Type de travail
Mémoire de master
Statut
abgeschlossen/terminé
Nom du professeur
Prof.
Stephan
Scheuzger
Institution
Historisches Institut
Lieu
Bern
Année
2017/2018
Abstract
Die Masterarbeit befasst sich mit dem Strafregime, genauer mit der Körperstrafe, im belgischen Kongo. Ziel der Arbeit war es, die Entwicklung der Körperstrafe im Spannungsfeld zwischen Abschreckung und Zivilisierungsmission zu untersuchen. Unter dem allgemeinen erkenntnisleitenden Interesse an der Frage nach der Bedeutung der Körperstrafe im kolonialen Strafregime mit seinen unterschiedlichen Strafzwecken der Reformierung, der Zivilisierung und der Abschreckung hat sich die Studie nicht zuletzt mit den folgenden Fragestellungen befasst: Wann erschienen bestimmte Themen des Strafvollzugs auf der politischen Agenda? Wie wurden der Strafkatalog, die Mittel und die Orte des Vollzugs sowie die administrativen Zuständigkeiten diskutiert? Gab es Schlüsselmomente in der Entwicklung?
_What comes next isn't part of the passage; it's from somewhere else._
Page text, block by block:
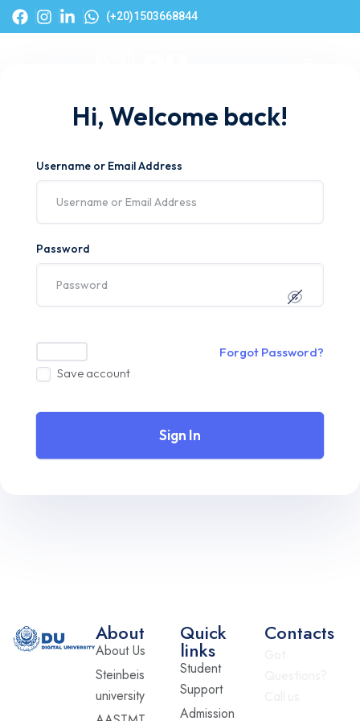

Entlang dieser Entwicklung wurde über den gesamten Zeitraum der Untersuchung betrachtet, wer bestraft wurde, wofür die Strafen ausgefällt wurden, wer die Urteile sprach, wer die Strafen vollzog und wo diese Vollstreckung stattfand. Erste Erkenntnisse aus dem Quellenstudium legten nahe, die Anwendung der Körperstrafe in drei zentralen Anwendungsbereichen differenziert zu betrachten. So wurde die Körperstrafe zum einen unmittelbar zur Sanktionierung von Vergehen eingesetzt. Sie fand aber auch prominent als Disziplinarmassnahme im Strafvollzug im Gefängnis Anwendung. Und sie kam zur Disziplinierung im Rahmen der wirtschaftlichen Ausbeutung der kolonisierten Bevölkerung als Arbeitskräfte in den Minen und Plantagen zum Einsatz. Die Arbeit schreibt sich in eine noch wenig entwickelte Forschung zur Geschichte der Körperstrafe in kolonialen Kontexten ein, zu deren referenziellen Publikationen unter anderen „Surveiller et punir: La naissance de la prison“ von Michael Foucault, „A history of prison and confinement in Africa“ von Florence Bernault oder „Discipline and the Other Body“ von Anupama Rao und Steven Pierce und mit einem Bezug auf den Kongo auch „L’ordre juridique colonial belge en Afrique Centrale“ von Emile Lamy und Louis De Clerck oder „La peine durant la colonisation belge“ von Marie-Bénédict Dembour gehören. Den Hauptteil des Quellenbestandes, anhand dessen die Fragestellung untersucht wurde, bildeten das „Bulletin Officiel du Congo Belge“, Sammlungen von Gesetzestexten, die ab 1924 publizierte „Revue Juridique du Congo Belge“ sowie diverse Briefe und Handschriften.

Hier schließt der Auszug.